Required work: Output the data unchanged and complete, minus the images.

Extracted records
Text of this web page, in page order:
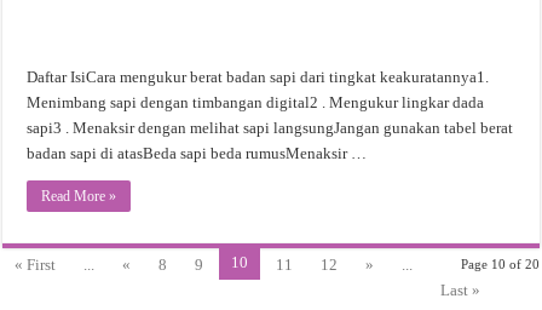
Daftar IsiCara mengukur berat badan sapi dari tingkat keakuratannya1.
Menimbang sapi dengan timbangan digital2 . Mengukur lingkar dada
sapi3 . Menaksir dengan melihat sapi langsungJangan gunakan tabel berat
badan sapi di atasBeda sapi beda rumusMenaksir …
Read More »
Page 10 of 20
« First ... « 8 9 10 11 12 »
...
Last »
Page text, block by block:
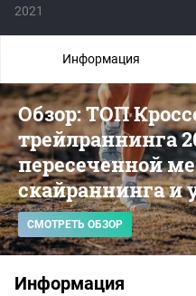
2021
Обзор: ТОП
трейлраннинга
пересеченной
скайраннинга и
СМОТРЕТЬ ОБЗОР
Информация
Информация
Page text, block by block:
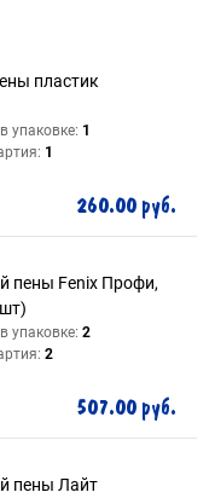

Finished exercise:
Text of this web page, in page order:
Daftar IsiCara mengukur berat badan sapi dari tingkat keakuratannya1.
Menimbang sapi dengan timbangan digital2 . Mengukur lingkar dada
sapi3 . Menaksir dengan melihat sapi langsungJangan gunakan tabel berat
badan sapi di atasBeda sapi beda rumusMenaksir …
Read More »
Page 10 of 20
« First ... « 8 9 10 11 12 »
...
Last »
Page text, block by block:
2021
Обзор: ТОП
трейлраннинга
пересеченной
скайраннинга и
СМОТРЕТЬ ОБЗОР
Информация
Информация
Page text, block by block:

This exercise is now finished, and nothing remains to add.